X_train.shape, X_test.shape

((14448, 6), (6192, 6))

## XGBoost

In [4]:
# fit model

gbm = XGBRegressor(
    importance_type="gain",
    n_estimators=2,
    max_depth=2,
    random_state=3,
)

gbm.fit(X_train, y_train)

## Local explanations

In [5]:
# Display a few observations from test set

X_test.head()

Unnamed: 0,MedInc,HouseAge,AveRooms,AveBedrms,Population,AveOccup
14740,4.1518,22.0,5.663073,1.075472,1551.0,4.180593
10101,5.7796,32.0,6.107226,0.927739,1296.0,3.020979
20566,4.3487,29.0,5.930712,1.026217,1554.0,2.910112
2670,2.4511,37.0,4.992958,1.316901,390.0,2.746479
15709,5.0049,25.0,4.319261,1.039578,649.0,1.712401


In [6]:
# pick one observation

sample_id = 14740

X_test.loc[sample_id]

MedInc           4.151800
HouseAge        22.000000
AveRooms         5.663073
AveBedrms        1.075472
Population    1551.000000
AveOccup         4.180593
Name: 14740, dtype: float64

In [7]:
# print structure of tree

booster = gbm.get_booster()
booster.dump_model('dump.raw.txt', with_stats = True)

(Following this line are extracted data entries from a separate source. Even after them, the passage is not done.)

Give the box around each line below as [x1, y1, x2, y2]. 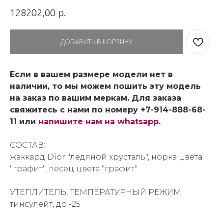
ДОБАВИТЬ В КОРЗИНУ [60, 37, 133, 46]
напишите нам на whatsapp [38, 116, 159, 126]
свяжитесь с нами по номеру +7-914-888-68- [10, 105, 206, 114]
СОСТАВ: [10, 140, 45, 150]
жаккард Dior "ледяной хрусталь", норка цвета [10, 152, 202, 162]
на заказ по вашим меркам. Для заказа [10, 93, 181, 103]
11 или [10, 116, 38, 126]
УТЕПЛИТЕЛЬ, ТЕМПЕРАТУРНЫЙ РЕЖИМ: [10, 187, 183, 197]

with open('dump.raw.txt') as file:
    print(file.read())

booster[0]:
0:[MedInc<5] yes=1,no=2,missing=2,gain=6050.60205,cover=14448
	1:[MedInc<3.07990003] yes=3,no=4,missing=4,gain=1505.21838,cover=11310
		3:leaf=-0.214339092,cover=5520
		4:leaf=0.00459926156,cover=5790
	2:[MedInc<7.80049992] yes=5,no=6,missing=6,gain=1120.00781,cover=3138
		5:leaf=0.286677152,cover=2599
		6:leaf=0.761799335,cover=539
booster[1]:
0:[MedInc<5.60379982] yes=1,no=2,missing=2,gain=3219.354,cover=14448
	1:[MedInc<3.55110002] yes=3,no=4,missing=4,gain=1047.51404,cover=12391
		3:leaf=-0.130962819,cover=7264
		4:leaf=0.0461317673,cover=5127
	2:[MedInc<6.80749989] yes=5,no=6,missing=6,gain=305.747559,cover=2057
		5:leaf=0.241858423,cover=1125
		6:leaf=0.474598616,cover=932



## Feature contribution

xgboost does not provide the values at the internal nodes, just at the leaves, so we need to calculate them manually :/


In [8]:
# tree one

x1_1 = (.214*5520 + .0046*5790) / 11310
x1_1

0.10680053050397878

In [9]:
x2_1 = (.2866*2599 + .7617*539) / 3138
x2_1

0.36820576800509885

In [10]:
x0_1 = (x1_1 * 11310 + x2_1 * 3138) / 14448
x0_1

0.16357583748615728

In [11]:
# tree two

x1_2 = (.131*7264 + .0461*5127) / 12391
x2_2 = (.2418*1125 + .4745*932) / 2057
x0_2 = (x1_2 * 12391 + x2_2 * 2057) / 14448

x1_2, x2_2, x0_2

(0.09587109192155598, 0.3472333495381624, 0.13165820182724253)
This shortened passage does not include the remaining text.